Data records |
╭──

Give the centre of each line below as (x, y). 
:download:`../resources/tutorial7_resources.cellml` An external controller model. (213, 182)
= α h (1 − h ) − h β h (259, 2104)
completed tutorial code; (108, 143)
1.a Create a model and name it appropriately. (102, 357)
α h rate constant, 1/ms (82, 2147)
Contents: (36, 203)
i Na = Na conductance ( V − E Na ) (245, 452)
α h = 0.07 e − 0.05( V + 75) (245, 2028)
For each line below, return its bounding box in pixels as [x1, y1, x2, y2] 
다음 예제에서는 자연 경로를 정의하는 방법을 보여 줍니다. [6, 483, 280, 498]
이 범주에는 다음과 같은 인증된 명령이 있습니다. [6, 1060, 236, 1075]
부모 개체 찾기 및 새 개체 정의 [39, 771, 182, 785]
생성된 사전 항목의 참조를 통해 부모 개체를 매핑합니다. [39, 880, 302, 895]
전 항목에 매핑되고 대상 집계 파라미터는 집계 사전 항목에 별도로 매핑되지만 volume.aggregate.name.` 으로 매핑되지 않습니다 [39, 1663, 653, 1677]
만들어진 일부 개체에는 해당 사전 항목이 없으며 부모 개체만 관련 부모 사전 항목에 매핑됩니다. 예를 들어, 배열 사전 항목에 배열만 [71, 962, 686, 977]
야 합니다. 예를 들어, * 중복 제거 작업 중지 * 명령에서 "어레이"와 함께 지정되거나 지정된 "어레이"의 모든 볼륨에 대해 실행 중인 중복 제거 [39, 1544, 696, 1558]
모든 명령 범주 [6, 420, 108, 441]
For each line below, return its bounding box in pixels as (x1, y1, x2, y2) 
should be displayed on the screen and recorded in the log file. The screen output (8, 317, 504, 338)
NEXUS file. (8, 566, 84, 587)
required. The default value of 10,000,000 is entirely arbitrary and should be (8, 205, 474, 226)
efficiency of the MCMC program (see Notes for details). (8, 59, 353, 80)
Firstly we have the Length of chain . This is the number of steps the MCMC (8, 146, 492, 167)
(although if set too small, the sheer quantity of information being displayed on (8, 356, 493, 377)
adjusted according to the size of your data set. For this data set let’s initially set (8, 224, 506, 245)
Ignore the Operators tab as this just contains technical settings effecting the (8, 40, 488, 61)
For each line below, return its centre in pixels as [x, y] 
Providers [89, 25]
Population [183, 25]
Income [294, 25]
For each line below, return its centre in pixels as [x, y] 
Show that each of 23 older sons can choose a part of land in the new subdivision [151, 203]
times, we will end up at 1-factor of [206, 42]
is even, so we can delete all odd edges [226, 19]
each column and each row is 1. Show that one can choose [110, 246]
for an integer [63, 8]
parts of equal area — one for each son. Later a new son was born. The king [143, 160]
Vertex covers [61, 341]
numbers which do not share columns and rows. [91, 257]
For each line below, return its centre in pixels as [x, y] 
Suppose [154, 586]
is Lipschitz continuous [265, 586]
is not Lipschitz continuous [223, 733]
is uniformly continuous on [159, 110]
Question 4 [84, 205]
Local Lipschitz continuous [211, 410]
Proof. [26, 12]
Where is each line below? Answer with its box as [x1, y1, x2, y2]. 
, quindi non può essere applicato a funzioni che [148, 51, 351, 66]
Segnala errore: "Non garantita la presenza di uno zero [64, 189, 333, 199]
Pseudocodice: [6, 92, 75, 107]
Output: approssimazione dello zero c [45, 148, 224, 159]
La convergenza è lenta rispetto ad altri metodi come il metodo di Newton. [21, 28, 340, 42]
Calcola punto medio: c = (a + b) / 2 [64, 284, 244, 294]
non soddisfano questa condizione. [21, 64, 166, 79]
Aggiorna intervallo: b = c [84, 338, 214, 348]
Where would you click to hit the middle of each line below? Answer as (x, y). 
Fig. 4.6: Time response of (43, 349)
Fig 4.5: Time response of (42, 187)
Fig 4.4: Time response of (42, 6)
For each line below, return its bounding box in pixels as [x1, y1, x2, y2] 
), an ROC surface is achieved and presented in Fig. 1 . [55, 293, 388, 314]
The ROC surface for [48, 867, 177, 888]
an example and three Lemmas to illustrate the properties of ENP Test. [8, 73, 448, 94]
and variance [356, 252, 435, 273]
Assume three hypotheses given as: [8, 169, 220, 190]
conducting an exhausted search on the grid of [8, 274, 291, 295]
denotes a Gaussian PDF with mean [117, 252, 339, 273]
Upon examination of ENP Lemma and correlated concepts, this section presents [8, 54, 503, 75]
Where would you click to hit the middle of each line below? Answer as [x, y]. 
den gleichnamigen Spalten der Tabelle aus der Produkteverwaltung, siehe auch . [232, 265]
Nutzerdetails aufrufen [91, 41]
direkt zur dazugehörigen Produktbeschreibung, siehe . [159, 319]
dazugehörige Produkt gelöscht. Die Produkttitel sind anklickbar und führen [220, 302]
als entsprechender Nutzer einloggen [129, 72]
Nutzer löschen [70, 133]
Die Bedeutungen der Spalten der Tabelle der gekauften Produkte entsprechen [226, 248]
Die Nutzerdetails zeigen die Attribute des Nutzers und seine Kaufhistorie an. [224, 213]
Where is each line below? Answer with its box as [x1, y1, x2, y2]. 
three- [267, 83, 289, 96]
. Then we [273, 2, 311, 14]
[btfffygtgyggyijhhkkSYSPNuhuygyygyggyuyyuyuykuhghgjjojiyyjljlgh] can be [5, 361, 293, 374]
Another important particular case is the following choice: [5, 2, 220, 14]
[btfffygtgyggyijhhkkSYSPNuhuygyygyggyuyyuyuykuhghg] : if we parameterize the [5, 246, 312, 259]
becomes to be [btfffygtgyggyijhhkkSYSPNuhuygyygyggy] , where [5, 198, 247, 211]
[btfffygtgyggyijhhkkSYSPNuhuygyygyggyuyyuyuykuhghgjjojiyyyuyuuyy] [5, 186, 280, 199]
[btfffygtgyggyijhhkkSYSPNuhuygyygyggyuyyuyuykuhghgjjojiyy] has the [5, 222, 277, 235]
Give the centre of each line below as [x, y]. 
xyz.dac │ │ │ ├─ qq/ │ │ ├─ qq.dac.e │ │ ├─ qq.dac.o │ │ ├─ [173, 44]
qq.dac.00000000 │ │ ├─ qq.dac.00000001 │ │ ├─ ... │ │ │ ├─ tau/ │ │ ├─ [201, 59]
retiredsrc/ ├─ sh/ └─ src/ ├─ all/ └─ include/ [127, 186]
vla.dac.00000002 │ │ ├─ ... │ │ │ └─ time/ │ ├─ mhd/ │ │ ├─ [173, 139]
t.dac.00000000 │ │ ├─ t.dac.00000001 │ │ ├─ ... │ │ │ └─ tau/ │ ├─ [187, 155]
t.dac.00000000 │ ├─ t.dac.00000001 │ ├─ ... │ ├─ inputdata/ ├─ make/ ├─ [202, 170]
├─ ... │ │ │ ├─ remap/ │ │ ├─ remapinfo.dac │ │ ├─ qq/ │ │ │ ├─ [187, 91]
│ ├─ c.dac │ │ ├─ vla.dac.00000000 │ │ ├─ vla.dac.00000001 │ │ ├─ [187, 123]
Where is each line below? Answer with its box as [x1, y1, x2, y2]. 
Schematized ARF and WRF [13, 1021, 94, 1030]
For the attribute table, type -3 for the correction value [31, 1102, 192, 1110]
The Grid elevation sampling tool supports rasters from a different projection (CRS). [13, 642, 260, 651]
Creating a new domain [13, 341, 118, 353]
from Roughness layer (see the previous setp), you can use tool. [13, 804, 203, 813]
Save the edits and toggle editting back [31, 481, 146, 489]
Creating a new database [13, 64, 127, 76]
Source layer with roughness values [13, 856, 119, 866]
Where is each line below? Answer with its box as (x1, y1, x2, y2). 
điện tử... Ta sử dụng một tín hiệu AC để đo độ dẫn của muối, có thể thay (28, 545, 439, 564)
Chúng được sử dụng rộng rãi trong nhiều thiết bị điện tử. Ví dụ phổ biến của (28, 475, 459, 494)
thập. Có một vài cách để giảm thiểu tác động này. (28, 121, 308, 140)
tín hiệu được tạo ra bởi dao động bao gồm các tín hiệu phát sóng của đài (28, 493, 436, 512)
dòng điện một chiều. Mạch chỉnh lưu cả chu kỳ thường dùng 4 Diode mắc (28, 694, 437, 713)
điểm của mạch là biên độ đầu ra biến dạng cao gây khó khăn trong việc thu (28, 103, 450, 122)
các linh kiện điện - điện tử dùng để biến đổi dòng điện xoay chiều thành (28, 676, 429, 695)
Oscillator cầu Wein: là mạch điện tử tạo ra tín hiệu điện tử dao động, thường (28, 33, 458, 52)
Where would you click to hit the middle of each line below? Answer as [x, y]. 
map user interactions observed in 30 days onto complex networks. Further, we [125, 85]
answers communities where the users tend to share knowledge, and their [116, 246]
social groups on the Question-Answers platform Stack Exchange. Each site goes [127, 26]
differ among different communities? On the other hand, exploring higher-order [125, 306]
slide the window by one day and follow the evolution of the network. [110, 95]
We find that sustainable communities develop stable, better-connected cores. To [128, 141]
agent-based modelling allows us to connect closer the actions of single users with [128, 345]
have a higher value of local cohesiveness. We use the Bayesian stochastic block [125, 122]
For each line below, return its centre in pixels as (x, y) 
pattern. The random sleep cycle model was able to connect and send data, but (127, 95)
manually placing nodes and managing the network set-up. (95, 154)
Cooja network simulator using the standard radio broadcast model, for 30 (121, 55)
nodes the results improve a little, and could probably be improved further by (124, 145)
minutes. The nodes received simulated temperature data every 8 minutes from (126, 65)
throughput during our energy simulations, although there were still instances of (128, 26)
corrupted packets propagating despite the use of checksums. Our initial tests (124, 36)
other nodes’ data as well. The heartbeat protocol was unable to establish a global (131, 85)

╰──

Exercise instructions | Using the data above, print exactly the lines from the line that contains "Firstly we have" through the line that contains "adjusted according to", with both included.

Finished exercise |
Firstly we have the Length of chain . This is the number of steps the MCMC (8, 146, 492, 167)
(although if set too small, the sheer quantity of information being displayed on (8, 356, 493, 377)
adjusted according to the size of your data set. For this data set let’s initially set (8, 224, 506, 245)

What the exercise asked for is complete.